But by your logic I should have deduced access already through some other means? Presumably by driving around parcels, asking landowners, etc.?

Also the idea that there are "secret" spots anymore is complete hogwash. That notion went out the window a few years ago with the advent of digital scouting and readily available topo maps. OnX and the like only accelerated that trend. And anyone who has hunted any amount of public land knows that there are no "secrets", only places people are willing or unwilling to go. 

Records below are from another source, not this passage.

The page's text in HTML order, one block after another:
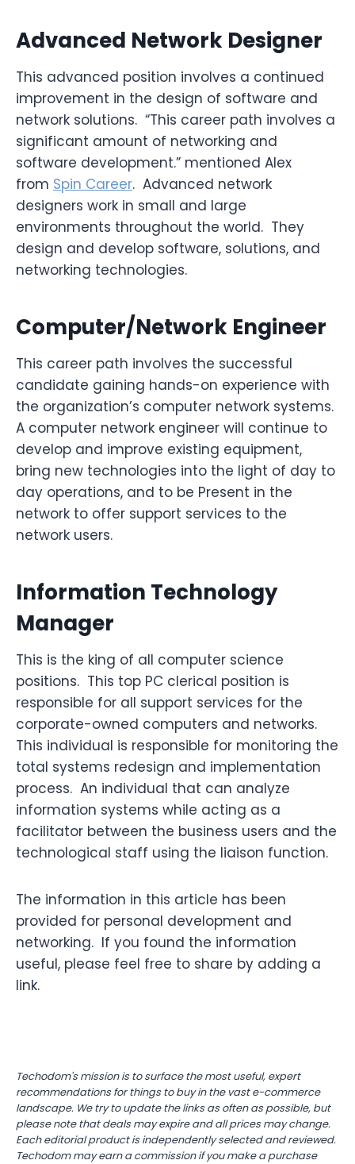
Advanced Network Designer
This advanced position involves a continued
improvement in the design of software and
network solutions. “This career path involves a
significant amount of networking and
software development.” mentioned Alex
from Spin Career. Advanced network
designers work in small and large
environments throughout the world. They
design and develop software, solutions, and
networking technologies.
Computer/Network Engineer
This career path involves the successful
candidate gaining hands-on experience with
the organization’s computer network systems.
A computer network engineer will continue to
develop and improve existing equipment,
bring new technologies into the light of day to
day operations, and to be Present in the
network to offer support services to the
network users.
Information Technology
Manager
This is the king of all computer science
positions. This top PC clerical position is
responsible for all support services for the
corporate-owned computers and networks.
This individual is responsible for monitoring the
total systems redesign and implementation
process. An individual that can analyze
information systems while acting as a
facilitator between the business users and the
technological staff using the liaison function.
The information in this article has been
provided for personal development and
networking. If you found the information
useful, please feel free to share by adding a
link.
Techodom's mission is to surface the most useful, expert
recommendations for things to buy in the vast e-commerce
landscape. We try to update the links as often as possible, but
please note that deals may expire and all prices may change.
Each editorial product is independently selected and reviewed.
Techodom may earn a commission if you make a purchase
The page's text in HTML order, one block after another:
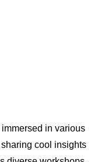
immersed in various
cool insights
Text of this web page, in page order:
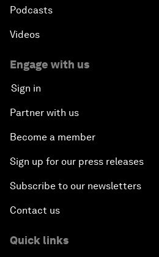
Podcasts
Videos
Engage with us
Sign in
Partner with us
Become a member
Sign up for our press releases
Subscribe to our newsletters
Contact us
Quick links
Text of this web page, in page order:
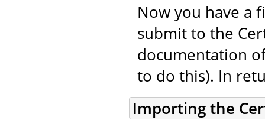
Now you have a
submit to the
documentation
to do this). In
Importing the
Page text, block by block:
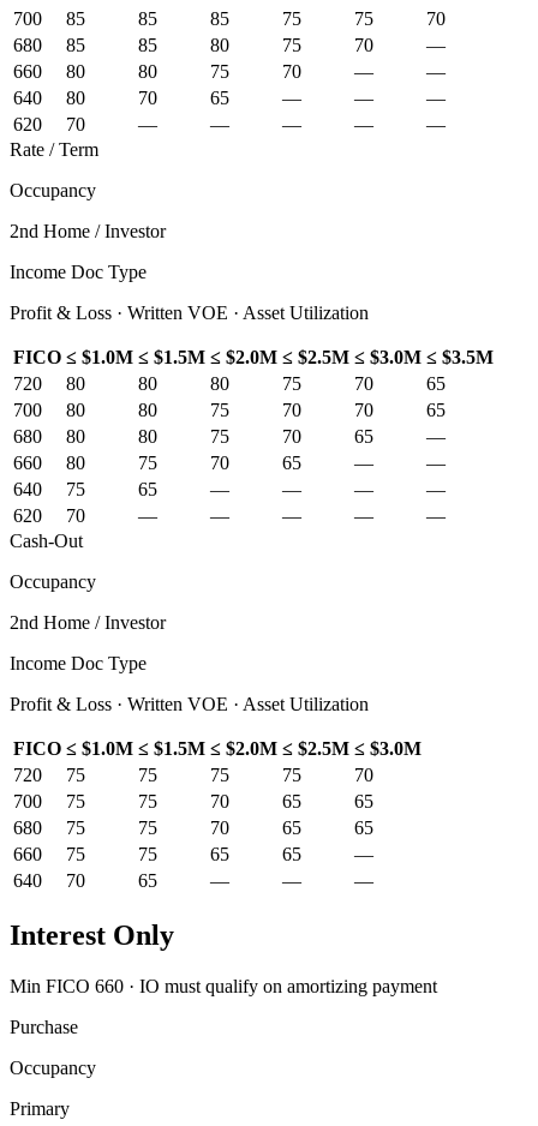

Heck point me to the most remote location you can find in the Pigeon and I bet I can walk there and find a couple empty cans of busch and an old popup blind.


----------



## shaffe48b (Oct 22, 2019)

Lazy to what extent you aren't contacting the counties and getting the platt books and pooring over them. Personally, i don't see much distinction between an app being lazy and a book being hard working but you know how people can be.

Lazy to what extent you are just hunting public land vs knocking on doors and asking permission. As many of us have experienced, land owners like controlling what is going on in the area and would rather you ask their permission to hunt the area even if it's mostly public. These desires being unrealistic don't make them uncommon.

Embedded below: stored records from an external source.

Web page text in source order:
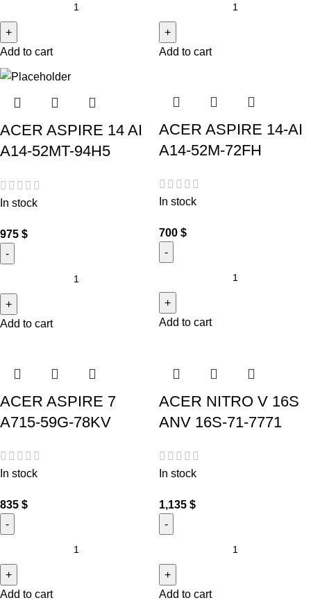
Add to cart Add to cart
ACER ASPIRE 14 AI
A14-52MT-94H5
In stock
975 $
Add to cart
ACER ASPIRE 14-AI
A14-52M-72FH
In stock
700 $
Add to cart
ACER ASPIRE 7
A715-59G-78KV
In stock
835 $
Add to cart
ACER NITRO V 16S
ANV 16S-71-7771
In stock
1,135 $
Add to cart
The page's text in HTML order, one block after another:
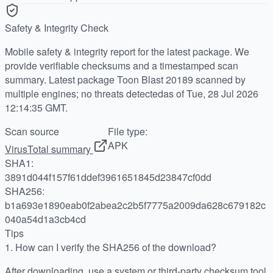
Safety & Integrity Check
Mobile safety & integrity report for the latest package. We
provide verifiable checksums and a timestamped scan
summary. Latest package Toon Blast 20189 scanned by
multiple engines; no threats detectedas of Tue, 28 Jul 2026
12:14:35 GMT.
Scan source
VirusTotal summary
File type:
APK
SHA1:
3891d044f157f61ddef3961651845d23847cf0dd
SHA256:
b1a693e1890eab0f2abea2c2b5f7775a2009da628c679182c
040a54d1a3cb4cd
Tips
1. How can I verify the SHA256 of the download?
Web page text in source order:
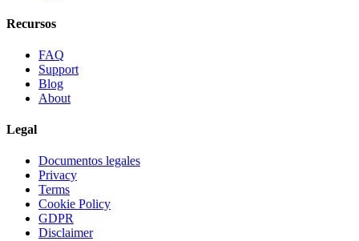
Recursos
FAQ
Support
Blog
About
Legal
Documentos legales
Privacy
Terms
Cookie Policy
GDPR
Disclaimer
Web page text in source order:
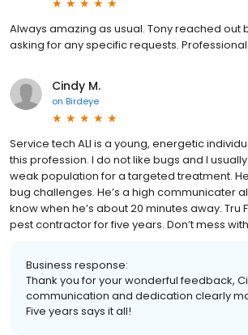
Always amazing as usual. Tony reached out
asking for any specific requests.
Cindy M.
on Birdeye
Service tech ALI is a young, energetic
this profession. I do not like bugs and I
weak population for a targeted treatment.
bug challenges. He’s a high communicater
know when he’s about 20 minutes away. Tru
pest contractor for five years. Don’t mess
Business response:
Thank you for your wonderful feedback,
communication and dedication clearly
Five years says it all!
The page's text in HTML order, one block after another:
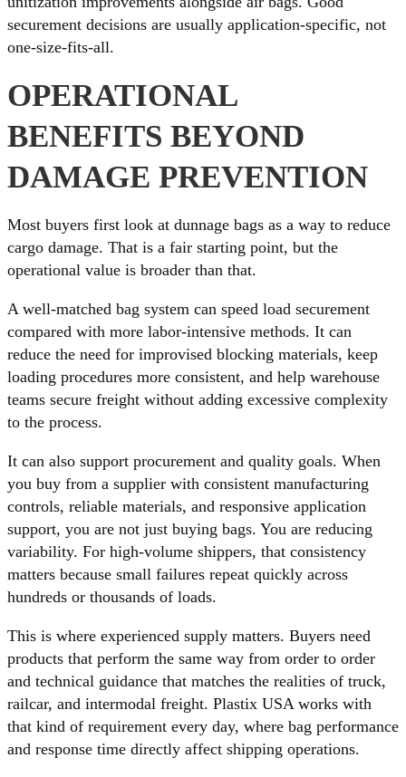
securement decisions are usually application-specific, not
one-size-fits-all.
OPERATIONAL
BENEFITS BEYOND
DAMAGE PREVENTION
Most buyers first look at dunnage bags as a way to reduce
cargo damage. That is a fair starting point, but the
operational value is broader than that.
A well-matched bag system can speed load securement
compared with more labor-intensive methods. It can
reduce the need for improvised blocking materials, keep
loading procedures more consistent, and help warehouse
teams secure freight without adding excessive complexity
to the process.
It can also support procurement and quality goals. When
you buy from a supplier with consistent manufacturing
controls, reliable materials, and responsive application
support, you are not just buying bags. You are reducing
variability. For high-volume shippers, that consistency
matters because small failures repeat quickly across
hundreds or thousands of loads.
This is where experienced supply matters. Buyers need
products that perform the same way from order to order
and technical guidance that matches the realities of truck,
railcar, and intermodal freight. Plastix USA works with
that kind of requirement every day, where bag performance
and response time directly affect shipping operations.
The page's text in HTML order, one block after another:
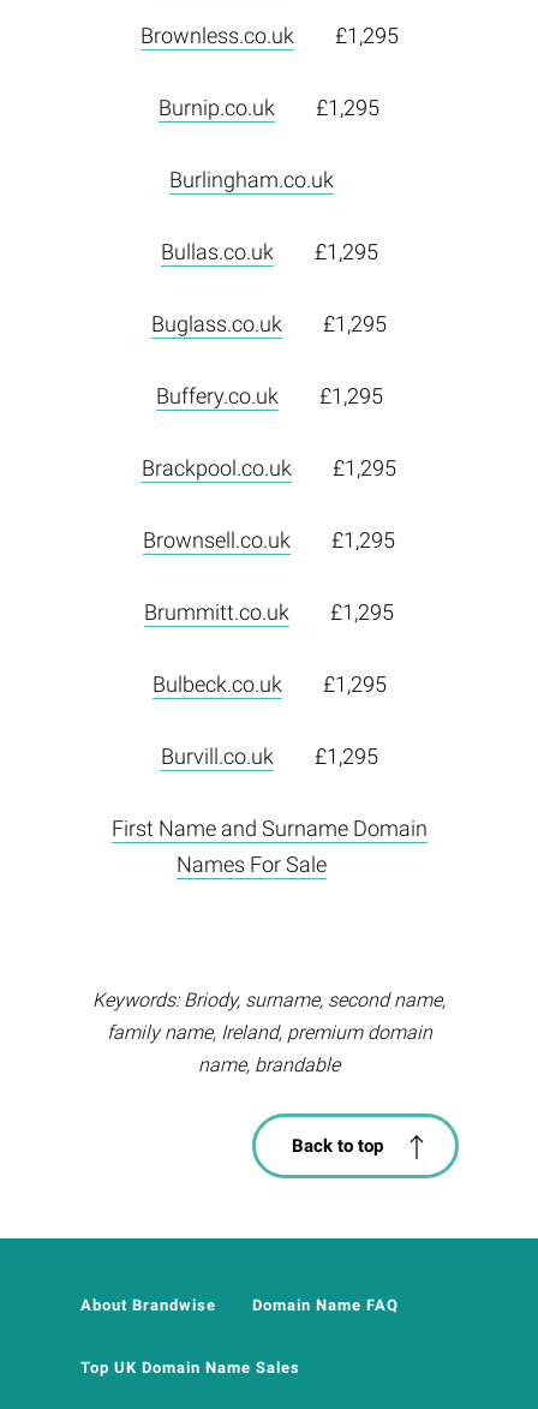
Brownless.co.uk £1,295
Burnip.co.uk £1,295
Burlingham.co.uk
Bullas.co.uk £1,295
Buglass.co.uk £1,295
Buffery.co.uk £1,295
Brackpool.co.uk £1,295
Brownsell.co.uk £1,295
Brummitt.co.uk £1,295
Bulbeck.co.uk £1,295
Burvill.co.uk £1,295
First Name and Surname Domain
Names For Sale
Keywords: Briody, surname, second name,
family name, Ireland, premium domain
name, brandable
Back to top
About Brandwise Domain Name FAQ
Top UK Domain Name Sales
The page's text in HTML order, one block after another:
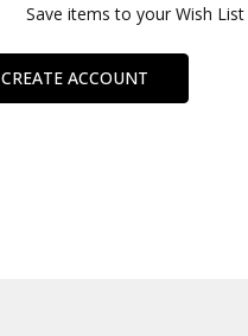
Save items to your Wish List
CREATE ACCOUNT
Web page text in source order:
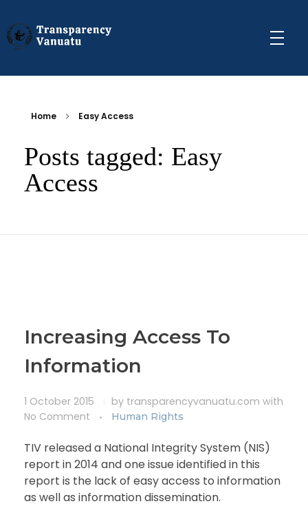
Home Easy Access
Posts tagged: Easy
Access
Increasing Access To
Information
1 October 2015 by transparencyvanuatu.com with
No Comment
Human Rights
TIV released a National Integrity System (NIS)
report in 2014 and one issue identified in this
report is the lack of easy access to information
as well as information dissemination.
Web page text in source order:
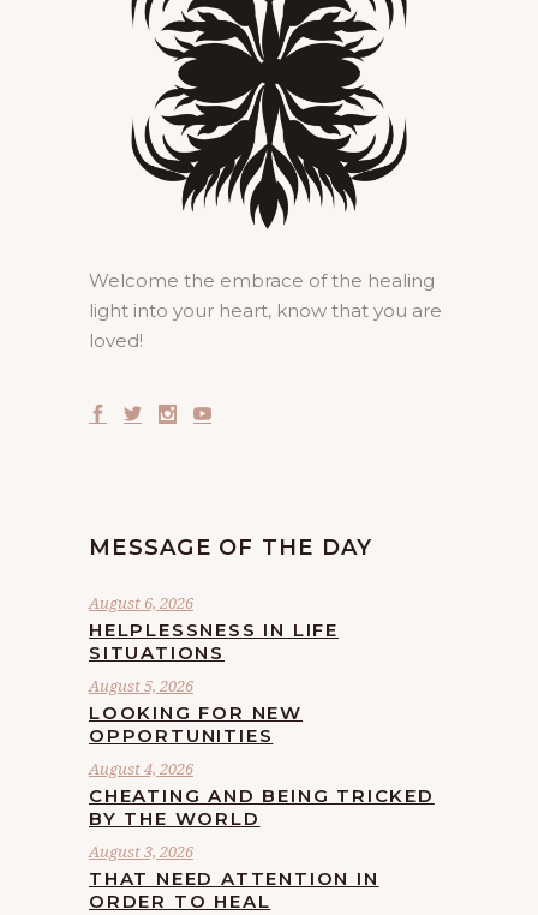
Welcome the embrace of the healing
light into your heart, know that you are
loved!
MESSAGE OF THE DAY
August 6, 2026
HELPLESSNESS IN LIFE
SITUATIONS
August 5, 2026
LOOKING FOR NEW
OPPORTUNITIES
August 4, 2026
CHEATING AND BEING TRICKED
BY THE WORLD
August 3, 2026
THAT NEED ATTENTION IN
ORDER TO HEAL

Lazy finally because you can do it from your couch vs scout in person. But you'll never figure out land boundaries in person because some are marked poorly and in other cases incorectly to make public land appear private. There's also aspects of the topography that you'll struggle to grasp from on the ground.


----------



## brdhntr (Oct 1, 2003)

shaffe48b said:


> Lazy to what extent you aren't contacting the counties and getting the platt books and pooring over them. Personally, i don't see much distinction between an app being lazy and a book being hard working but you know how people can be.


Many of these are not marked on the platt maps or anything else that is accessible by the general public. If you are using a platt map as your sole proof you have a right to be somewhere, you better be darn sure about it.
I know of more than a few of these, and the landowners will confront you if you try to use it. In one case, I know the family, so they don't bother. In another it took an actual visit from an officer at which point the No Tresspassing signs were removed. 

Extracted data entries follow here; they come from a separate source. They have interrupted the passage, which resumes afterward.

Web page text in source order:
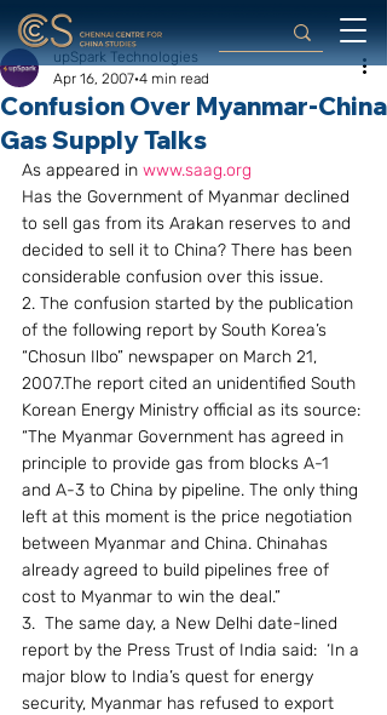
Confusion Over Myanmar-China
Gas Supply Talks
upSpark Technologies
Apr 16, 2007 4 min read
As appeared in www.saag.org
Has the Government of Myanmar declined
to sell gas from its Arakan reserves to and
decided to sell it to China? There has been
considerable confusion over this issue.
2. The confusion started by the publication
of the following report by South Korea’s
“Chosun Ilbo” newspaper on March 21,
2007.The report cited an unidentified South
Korean Energy Ministry official as its source:
“The Myanmar Government has agreed in
principle to provide gas from blocks A-1
and A-3 to China by pipeline. The only thing
left at this moment is the price negotiation
between Myanmar and China. Chinahas
already agreed to build pipelines free of
cost to Myanmar to win the deal.”
3.  The same day, a New Delhi date-lined
report by the Press Trust of India said:  ‘In a
major blow to India’s quest for energy
security, Myanmar has refused to export
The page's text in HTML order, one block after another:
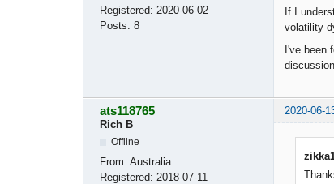
Registered: 2020-06-02
Posts: 8
If I
volatility
I've been
discussion.
ats118765 2020-06-
Rich B
Offline
From: Australia
Registered: 2018-07-11
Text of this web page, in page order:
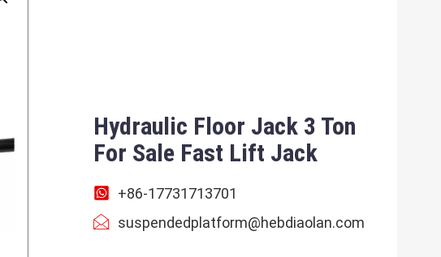
Hydraulic Floor Jack 3 Ton
For Sale Fast Lift Jack
+86-17731713701
suspendedplatform@hebdiaolan.com
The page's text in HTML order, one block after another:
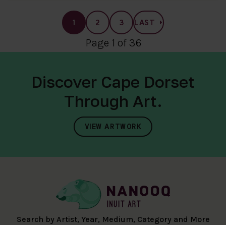
1 2 3 LAST
Page 1 of 36
Discover Cape Dorset
Through Art.
VIEW ARTWORK
Search by Artist, Year, Medium, Category and More
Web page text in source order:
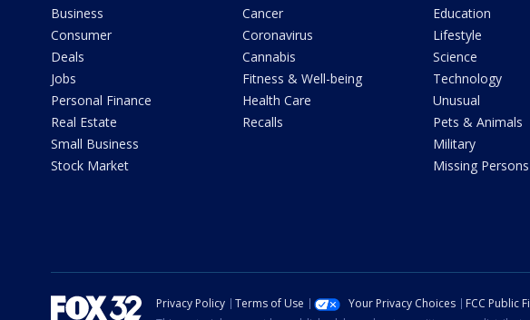
Business
Consumer
Deals
Jobs
Personal Finance
Real Estate
Small Business
Stock Market
Cancer
Coronavirus
Cannabis
Fitness & Well-being
Health Care
Recalls
Education
Lifestyle
Science
Technology
Unusual
Pets & Animals
Military
Missing Persons
Privacy Policy Terms of Use Your Privacy Choices FCC Public
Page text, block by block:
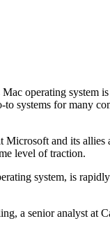
operating system
systems for many
Microsoft and its
level of traction.
system, is
a senior analyst at
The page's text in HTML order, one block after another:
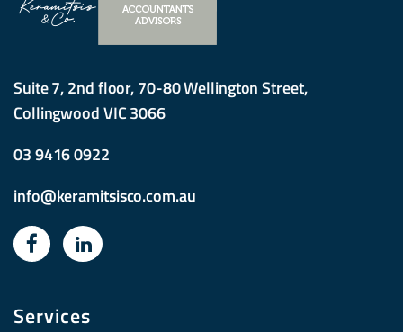
Suite 7, 2nd floor, 70-80 Wellington Street,
Collingwood VIC 3066
03 9416 0922
info@keramitsisco.com.au
Services
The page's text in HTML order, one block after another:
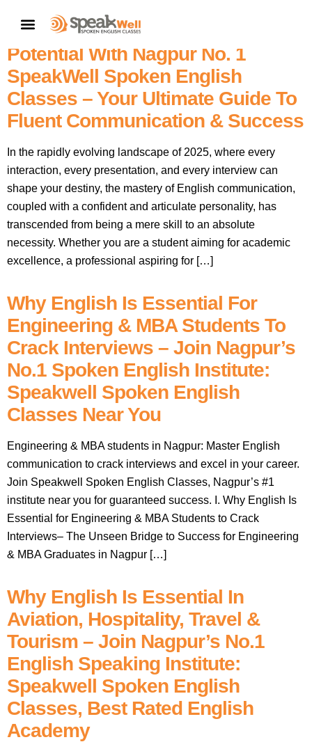
English Speaking Classes In
Nagpur Near Me: Unlock Your
Potential With Nagpur No. 1
SpeakWell Spoken English
Classes – Your Ultimate Guide To
Fluent Communication & Success
In the rapidly evolving landscape of 2025, where every
interaction, every presentation, and every interview can
shape your destiny, the mastery of English communication,
coupled with a confident and articulate personality, has
transcended from being a mere skill to an absolute
necessity. Whether you are a student aiming for academic
excellence, a professional aspiring for […]
Why English Is Essential For
Engineering & MBA Students To
Crack Interviews – Join Nagpur’s
No.1 Spoken English Institute:
Speakwell Spoken English
Classes Near You
Engineering & MBA students in Nagpur: Master English
communication to crack interviews and excel in your career.
Join Speakwell Spoken English Classes, Nagpur’s #1
institute near you for guaranteed success. I. Why English Is
Essential for Engineering & MBA Students to Crack
Interviews– The Unseen Bridge to Success for Engineering
& MBA Graduates in Nagpur […]
Why English Is Essential In
Aviation, Hospitality, Travel &
Tourism – Join Nagpur’s No.1
English Speaking Institute:
Speakwell Spoken English
Classes, Best Rated English
Academy

From the article:" Often, those documents are kept in some dusty file in a government office, where the public has no simple way to know about them." They aren't accessible unless you know who has them, and if that person even remembers they are there, and is willing to look for them if you know who to ask. To call wanting this stuff available in form a that anyone can use to be "lazy" is just ridiculous.


----------



## wannabeup (Aug 16, 2006)

Grinnell said:


> Nothing compares to time in woods wandering with a dog eared delorme on the dash


My delorme and michigan outdoor map books are full of circles, x's, and notation lines. The pages of kent, newago, and lake counties have long ago become seperated from over use. Marquette and baraga counties are barely hanging on.


----------



## jiggin is livin (Jan 7, 2011)

Wouldn't it just be easier if Michigan was like other States, where you could cross private property to access public land, as long as you didn't stop to hunt or fish the private....


----------



## DirtySteve (Apr 9, 2006)

jiggin is livin said:


> Wouldn't it just be easier if Michigan was like other States, where you could cross private property to access public land, as long as you didn't stop to hunt or fish the private....


Are many states like that? I assumed not but i really wouldnt know. I watch hunting shows like randy newberg or THP. They are usually asking permission using onx to track down a landowner.....or on more than one occasion i have seen newberg helicopter into a piece of landlocked public land.


----------



## jiggin is livin (Jan 7, 2011)

DirtySteve said:


> Are many states like that? I assumed not but i really wouldnt know. I watch hunting shows like randy newberg or THP. They are usually asking permission using onx to track down a landowner.....or on more than one occasion i have seen newberg helicopter into a piece of landlocked public land.


honestly, I am not sure how many are. I was being slightly sarcastic.


----------